27 August 2012

Spring!!!!!

**** DISCLAIMER - apparently I started this in about April and never finished/posted it.*****

No real excuse for the long absence from our blog... and I'm not giving up on it just yet!

The sun has come out again this month and I'm thrilled!  I've been working from home on the big project I'm involved in, and so I sit in our living room with the light streaming in.  So great!

Usually just about the time I'm ready for a break and a cup of tea mid morning, the kids are out on the Spielplatz (playground) for recess.  It's seriously the best entertainment.  I have to say though, I have a great deal of compassion for any German child who has had to move to the US and adapt to school there and vice versa.  Playground rules are NOT the same.  There is a very different level of acceptable aggression when playing.  The kids on the Spielplatz hit, kick, shove, drag, spit...all while everyone is laughing and smiling.  If someone actually gets hurt, whoever made the painful blow usually stops, checks out the injury, puts their arm around the other kid and they walk off friends.  I actually saw a kid truly getting "picked on" the other day.  A smaller boy was standing, backed up to the wall by two other boys.  Suddenly, the biggest kid in the class comes running up, chews the two boys out and pulls the small boy away from the wall.  The really funny moment was watching the small boy walk away taunting the two boys as he went, figuring he was safe now.  Kind of made me speculate as to how he'd gotten himself in trouble with the two boys in the first place....
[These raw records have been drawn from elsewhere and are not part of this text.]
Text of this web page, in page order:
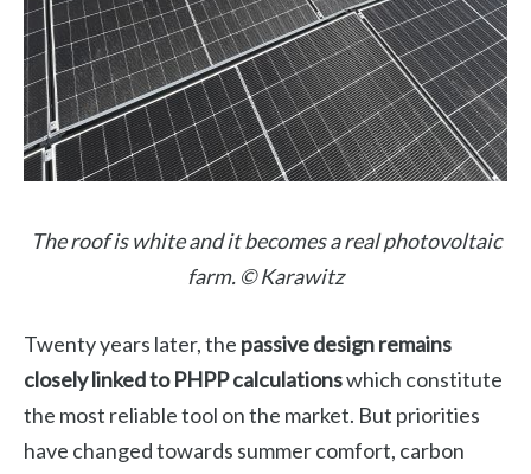
The roof is white and it becomes a real photovoltaic
farm. © Karawitz
Twenty years later, the passive design remains
closely linked to PHPP calculationswhich constitute
the most reliable tool on the market. But priorities
have changed towards summer comfort, carbon
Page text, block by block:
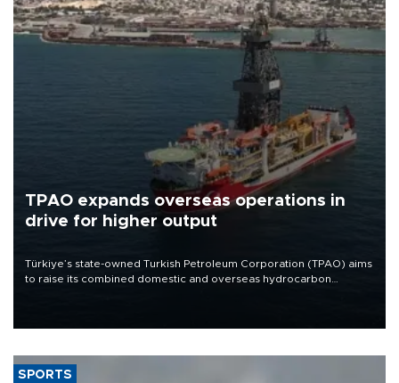
TPAO expands overseas operations in
drive for higher output
Türkiye’s state-owned Turkish Petroleum Corporation (TPAO) aims
to raise its combined domestic and overseas hydrocarbon
SPORTS

So I'm guessing a German child who moves to the US runs the risk of getting suspended and being completely baffled as to why.  And an American child who lands in the middle of a German playground walks away convinced that "they're all mean" and "don't like me."  We've drilled into American children, "Use your words, not your hands." "It's not nice to hit/kick/spit/shove."  How do you un-learn what that kind of behavior means?

Really, its just a one classic and visible example of clashing cultural values.  Behavior just doesn't have universal meaning.  Changing contexts is all about trying to unlearn all kinds of things, and I think some of them you never really do. I can sit there and experience direct criticism, for example, that's extremely normal in a German context and functions a little bit like the hitting and kicking on the playground (all part of the fun, right?) and mentally know it's not intended to hurt or reject, but I can't seem to actually erase that gut level emotional response that surfaces from all my years of training.  Its like the best I'll ever be able to do is to sort of "console" my feelings back into place with accurate knowledge.  But maybe I'm wrong.  We'll see. :)

But I was talking about spring...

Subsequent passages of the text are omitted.